• _Task objective_
The entries below should be set down again exactly, with every picture left out.

Data for review below:

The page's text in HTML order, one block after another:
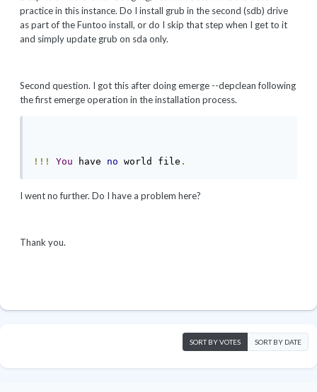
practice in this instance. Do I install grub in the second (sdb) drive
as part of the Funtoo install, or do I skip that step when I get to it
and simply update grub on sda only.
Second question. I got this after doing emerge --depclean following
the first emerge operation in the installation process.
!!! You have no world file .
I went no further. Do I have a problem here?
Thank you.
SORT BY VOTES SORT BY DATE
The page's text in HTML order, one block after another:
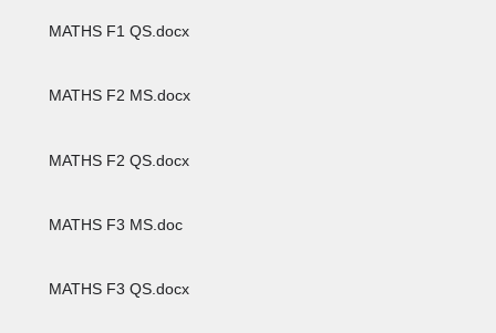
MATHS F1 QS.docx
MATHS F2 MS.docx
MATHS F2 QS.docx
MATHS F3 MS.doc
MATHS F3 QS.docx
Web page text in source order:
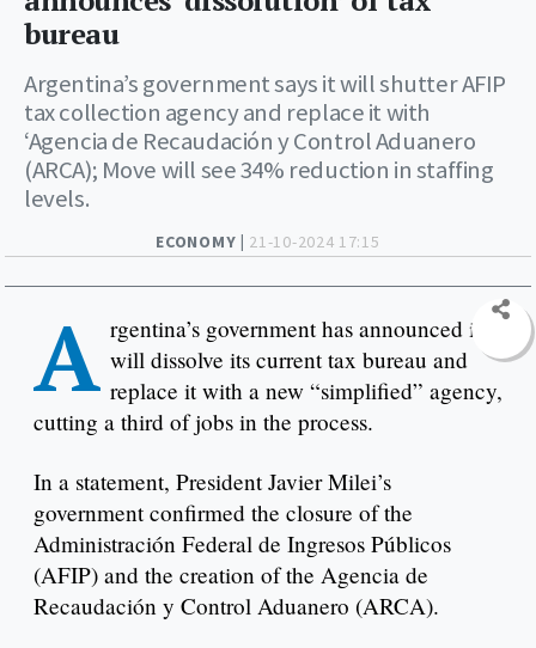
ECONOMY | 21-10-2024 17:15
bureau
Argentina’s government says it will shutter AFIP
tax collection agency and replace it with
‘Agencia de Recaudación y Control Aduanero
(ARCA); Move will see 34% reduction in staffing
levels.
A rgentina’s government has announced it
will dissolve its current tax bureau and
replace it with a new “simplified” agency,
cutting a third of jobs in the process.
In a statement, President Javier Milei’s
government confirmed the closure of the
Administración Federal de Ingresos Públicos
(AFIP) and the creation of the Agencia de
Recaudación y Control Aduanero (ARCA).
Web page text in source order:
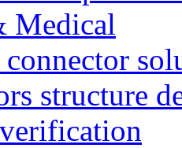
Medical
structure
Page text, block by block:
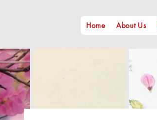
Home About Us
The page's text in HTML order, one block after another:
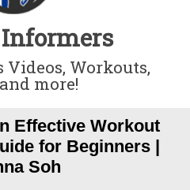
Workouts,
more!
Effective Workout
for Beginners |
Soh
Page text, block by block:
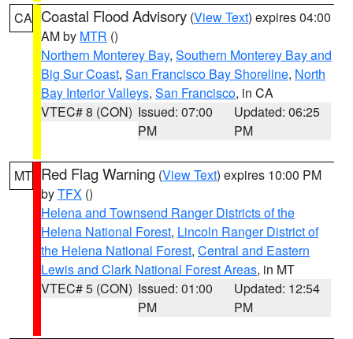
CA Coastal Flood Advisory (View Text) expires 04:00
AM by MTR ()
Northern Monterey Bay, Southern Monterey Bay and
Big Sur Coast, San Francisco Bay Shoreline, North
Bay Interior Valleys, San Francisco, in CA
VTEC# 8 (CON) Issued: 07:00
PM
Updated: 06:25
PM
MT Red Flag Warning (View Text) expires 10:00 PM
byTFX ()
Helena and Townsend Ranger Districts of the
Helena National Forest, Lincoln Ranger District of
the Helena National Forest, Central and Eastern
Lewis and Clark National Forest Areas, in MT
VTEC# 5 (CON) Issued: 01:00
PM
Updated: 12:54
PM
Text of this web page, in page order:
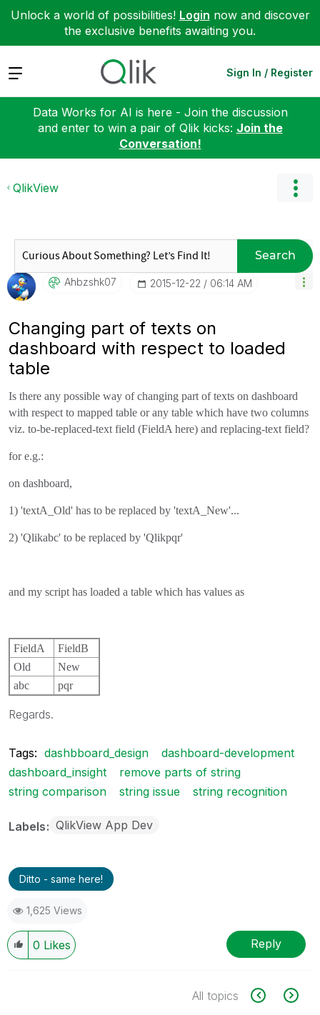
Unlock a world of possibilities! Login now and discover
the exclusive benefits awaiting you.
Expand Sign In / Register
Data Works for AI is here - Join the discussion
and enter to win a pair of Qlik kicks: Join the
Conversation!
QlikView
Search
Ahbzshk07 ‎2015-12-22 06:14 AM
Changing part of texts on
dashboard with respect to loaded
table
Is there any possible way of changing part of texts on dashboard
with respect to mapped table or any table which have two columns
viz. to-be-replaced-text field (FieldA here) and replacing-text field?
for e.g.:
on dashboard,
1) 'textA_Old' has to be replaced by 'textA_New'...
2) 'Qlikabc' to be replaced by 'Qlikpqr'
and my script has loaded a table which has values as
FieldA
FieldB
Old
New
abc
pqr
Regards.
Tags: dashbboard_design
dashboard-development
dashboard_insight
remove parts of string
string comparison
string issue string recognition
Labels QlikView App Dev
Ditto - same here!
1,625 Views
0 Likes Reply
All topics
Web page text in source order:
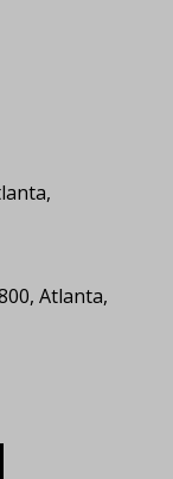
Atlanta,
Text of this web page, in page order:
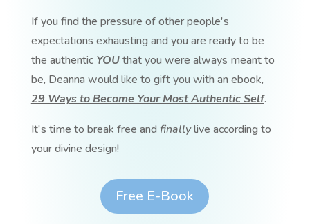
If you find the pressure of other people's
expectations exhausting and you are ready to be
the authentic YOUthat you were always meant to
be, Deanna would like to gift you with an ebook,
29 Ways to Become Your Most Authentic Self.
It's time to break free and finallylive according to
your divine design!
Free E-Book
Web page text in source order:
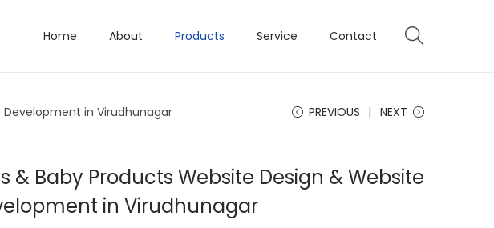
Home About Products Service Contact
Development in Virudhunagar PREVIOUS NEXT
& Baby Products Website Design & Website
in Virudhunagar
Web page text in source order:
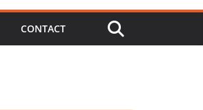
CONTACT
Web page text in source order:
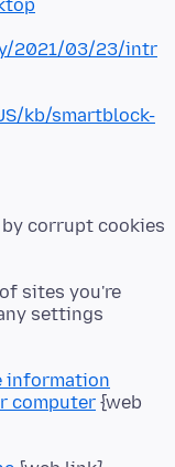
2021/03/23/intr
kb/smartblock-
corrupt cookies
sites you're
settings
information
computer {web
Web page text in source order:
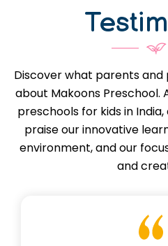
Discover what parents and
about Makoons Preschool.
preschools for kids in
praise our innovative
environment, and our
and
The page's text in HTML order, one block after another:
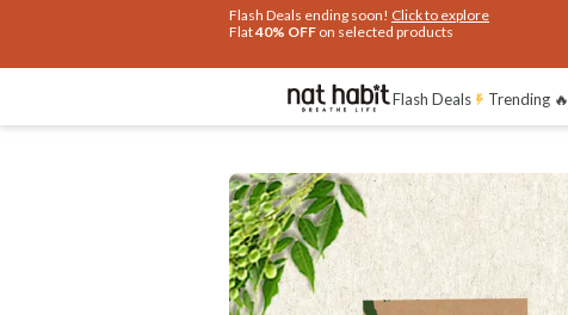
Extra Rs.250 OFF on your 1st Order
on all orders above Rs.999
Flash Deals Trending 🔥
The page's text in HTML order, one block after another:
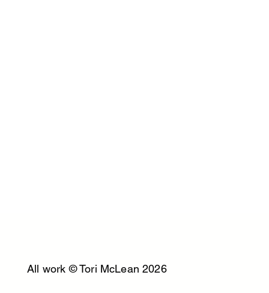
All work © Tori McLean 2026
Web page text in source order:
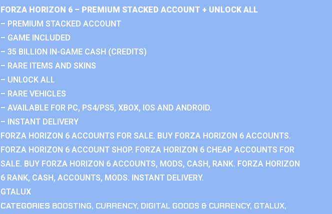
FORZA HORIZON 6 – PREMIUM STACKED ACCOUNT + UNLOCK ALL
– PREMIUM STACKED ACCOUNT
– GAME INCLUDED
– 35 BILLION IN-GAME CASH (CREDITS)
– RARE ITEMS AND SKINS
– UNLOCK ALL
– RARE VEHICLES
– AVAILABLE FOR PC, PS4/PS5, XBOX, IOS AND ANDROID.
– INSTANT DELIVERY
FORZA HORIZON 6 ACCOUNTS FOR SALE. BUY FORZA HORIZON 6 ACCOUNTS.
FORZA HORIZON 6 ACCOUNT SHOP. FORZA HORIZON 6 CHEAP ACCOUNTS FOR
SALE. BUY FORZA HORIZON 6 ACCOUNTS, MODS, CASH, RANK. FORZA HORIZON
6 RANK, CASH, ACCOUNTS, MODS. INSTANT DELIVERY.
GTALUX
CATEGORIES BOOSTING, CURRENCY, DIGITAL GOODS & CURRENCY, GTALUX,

End of Data for review.

• _Result of this task_
The page's text in HTML order, one block after another:
practice in this instance. Do I install grub in the second (sdb) drive
as part of the Funtoo install, or do I skip that step when I get to it
and simply update grub on sda only.
Second question. I got this after doing emerge --depclean following
the first emerge operation in the installation process.
!!! You have no world file .
I went no further. Do I have a problem here?
Thank you.
SORT BY VOTES SORT BY DATE
The page's text in HTML order, one block after another:
MATHS F1 QS.docx
MATHS F2 MS.docx
MATHS F2 QS.docx
MATHS F3 MS.doc
MATHS F3 QS.docx
Web page text in source order:
ECONOMY | 21-10-2024 17:15
bureau
Argentina’s government says it will shutter AFIP
tax collection agency and replace it with
‘Agencia de Recaudación y Control Aduanero
(ARCA); Move will see 34% reduction in staffing
levels.
A rgentina’s government has announced it
will dissolve its current tax bureau and
replace it with a new “simplified” agency,
cutting a third of jobs in the process.
In a statement, President Javier Milei’s
government confirmed the closure of the
Administración Federal de Ingresos Públicos
(AFIP) and the creation of the Agencia de
Recaudación y Control Aduanero (ARCA).
Web page text in source order:
Medical
structure
Page text, block by block:
Home About Us
The page's text in HTML order, one block after another:
Workouts,
more!
Effective Workout
for Beginners |
Soh
Page text, block by block:
CA Coastal Flood Advisory (View Text) expires 04:00
AM by MTR ()
Northern Monterey Bay, Southern Monterey Bay and
Big Sur Coast, San Francisco Bay Shoreline, North
Bay Interior Valleys, San Francisco, in CA
VTEC# 8 (CON) Issued: 07:00
PM
Updated: 06:25
PM
MT Red Flag Warning (View Text) expires 10:00 PM
byTFX ()
Helena and Townsend Ranger Districts of the
Helena National Forest, Lincoln Ranger District of
the Helena National Forest, Central and Eastern
Lewis and Clark National Forest Areas, in MT
VTEC# 5 (CON) Issued: 01:00
PM
Updated: 12:54
PM
Text of this web page, in page order:
Unlock a world of possibilities! Login now and discover
the exclusive benefits awaiting you.
Expand Sign In / Register
Data Works for AI is here - Join the discussion
and enter to win a pair of Qlik kicks: Join the
Conversation!
QlikView
Search
Ahbzshk07 ‎2015-12-22 06:14 AM
Changing part of texts on
dashboard with respect to loaded
table
Is there any possible way of changing part of texts on dashboard
with respect to mapped table or any table which have two columns
viz. to-be-replaced-text field (FieldA here) and replacing-text field?
for e.g.:
on dashboard,
1) 'textA_Old' has to be replaced by 'textA_New'...
2) 'Qlikabc' to be replaced by 'Qlikpqr'
and my script has loaded a table which has values as
FieldA
FieldB
Old
New
abc
pqr
Regards.
Tags: dashbboard_design
dashboard-development
dashboard_insight
remove parts of string
string comparison
string issue string recognition
Labels QlikView App Dev
Ditto - same here!
1,625 Views
0 Likes Reply
All topics
Web page text in source order:
Atlanta,
Text of this web page, in page order:
If you find the pressure of other people's
expectations exhausting and you are ready to be
the authentic YOUthat you were always meant to
be, Deanna would like to gift you with an ebook,
29 Ways to Become Your Most Authentic Self.
It's time to break free and finallylive according to
your divine design!
Free E-Book
Web page text in source order:
Home About Products Service Contact
Development in Virudhunagar PREVIOUS NEXT
& Baby Products Website Design & Website
in Virudhunagar
Web page text in source order:
CONTACT
Web page text in source order:
2021/03/23/intr
kb/smartblock-
corrupt cookies
sites you're
settings
information
computer {web
Web page text in source order:
Discover what parents and
about Makoons Preschool.
preschools for kids in
praise our innovative
environment, and our
and
The page's text in HTML order, one block after another:
Extra Rs.250 OFF on your 1st Order
on all orders above Rs.999
Flash Deals Trending 🔥
The page's text in HTML order, one block after another:
All work © Tori McLean 2026
Web page text in source order:
FORZA HORIZON 6 – PREMIUM STACKED ACCOUNT + UNLOCK ALL
– PREMIUM STACKED ACCOUNT
– GAME INCLUDED
– 35 BILLION IN-GAME CASH (CREDITS)
– RARE ITEMS AND SKINS
– UNLOCK ALL
– RARE VEHICLES
– AVAILABLE FOR PC, PS4/PS5, XBOX, IOS AND ANDROID.
– INSTANT DELIVERY
FORZA HORIZON 6 ACCOUNTS FOR SALE. BUY FORZA HORIZON 6 ACCOUNTS.
FORZA HORIZON 6 ACCOUNT SHOP. FORZA HORIZON 6 CHEAP ACCOUNTS FOR
SALE. BUY FORZA HORIZON 6 ACCOUNTS, MODS, CASH, RANK. FORZA HORIZON
6 RANK, CASH, ACCOUNTS, MODS. INSTANT DELIVERY.
GTALUX
CATEGORIES BOOSTING, CURRENCY, DIGITAL GOODS & CURRENCY, GTALUX,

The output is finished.